• [Task goal]
The answer must consist of every line from the data that holds "have".

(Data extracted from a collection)

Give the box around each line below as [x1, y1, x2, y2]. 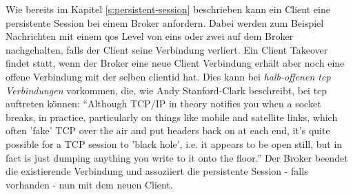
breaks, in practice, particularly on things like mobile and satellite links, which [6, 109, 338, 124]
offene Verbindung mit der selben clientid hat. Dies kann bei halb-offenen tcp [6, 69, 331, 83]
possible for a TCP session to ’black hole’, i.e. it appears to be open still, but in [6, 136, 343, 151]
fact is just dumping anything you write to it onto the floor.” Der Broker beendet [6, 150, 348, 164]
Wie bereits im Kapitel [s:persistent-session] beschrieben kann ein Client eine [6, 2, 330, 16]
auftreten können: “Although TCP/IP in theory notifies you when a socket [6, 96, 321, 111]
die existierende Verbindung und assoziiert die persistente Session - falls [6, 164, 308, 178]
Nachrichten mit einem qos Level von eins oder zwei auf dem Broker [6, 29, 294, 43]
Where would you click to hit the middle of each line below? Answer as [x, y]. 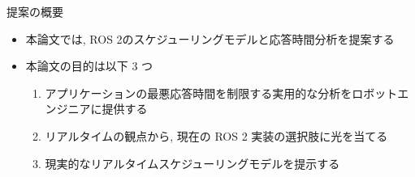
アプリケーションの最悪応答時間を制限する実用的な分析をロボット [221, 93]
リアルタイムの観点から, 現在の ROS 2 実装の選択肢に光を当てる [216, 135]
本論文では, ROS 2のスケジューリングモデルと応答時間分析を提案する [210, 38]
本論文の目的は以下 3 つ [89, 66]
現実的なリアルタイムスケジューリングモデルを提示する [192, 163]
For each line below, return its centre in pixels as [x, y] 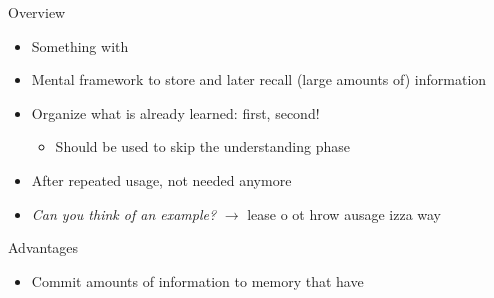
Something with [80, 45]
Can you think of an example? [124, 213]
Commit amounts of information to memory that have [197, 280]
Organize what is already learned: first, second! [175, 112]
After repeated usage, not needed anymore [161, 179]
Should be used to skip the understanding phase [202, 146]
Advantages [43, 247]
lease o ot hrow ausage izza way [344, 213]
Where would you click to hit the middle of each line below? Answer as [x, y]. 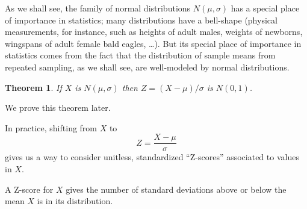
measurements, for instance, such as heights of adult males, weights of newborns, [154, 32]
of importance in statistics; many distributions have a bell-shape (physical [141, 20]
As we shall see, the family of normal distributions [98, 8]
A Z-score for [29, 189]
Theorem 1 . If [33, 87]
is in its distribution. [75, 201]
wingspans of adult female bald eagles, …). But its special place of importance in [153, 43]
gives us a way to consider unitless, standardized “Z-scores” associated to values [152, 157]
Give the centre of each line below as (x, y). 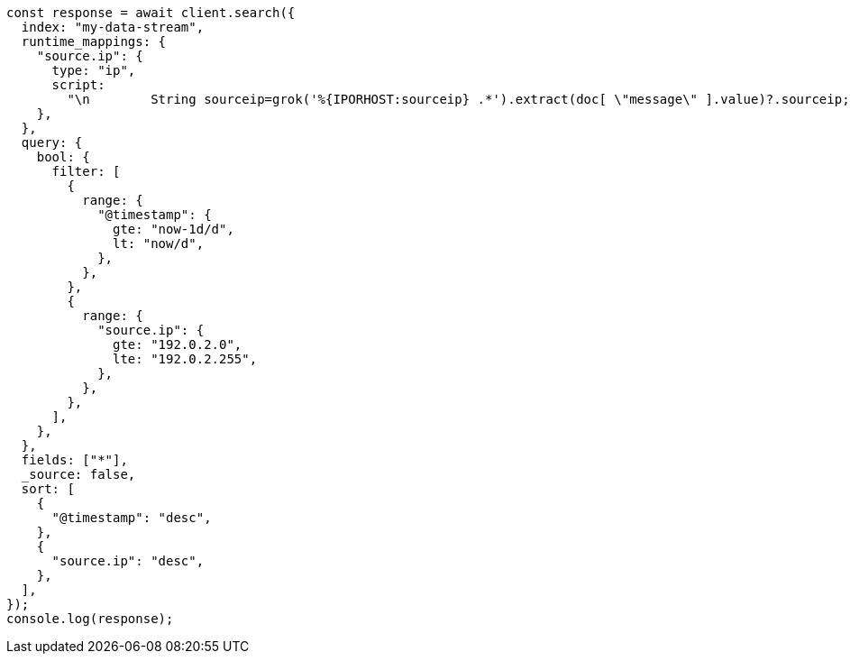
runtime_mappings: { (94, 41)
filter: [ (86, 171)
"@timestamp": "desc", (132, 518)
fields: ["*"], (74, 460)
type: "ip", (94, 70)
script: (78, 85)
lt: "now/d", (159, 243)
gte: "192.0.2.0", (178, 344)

• [Answer to the problem]
Commit amounts of information to memory that have [197, 280]
of importance in statistics; many distributions have a bell-shape (physical [141, 20]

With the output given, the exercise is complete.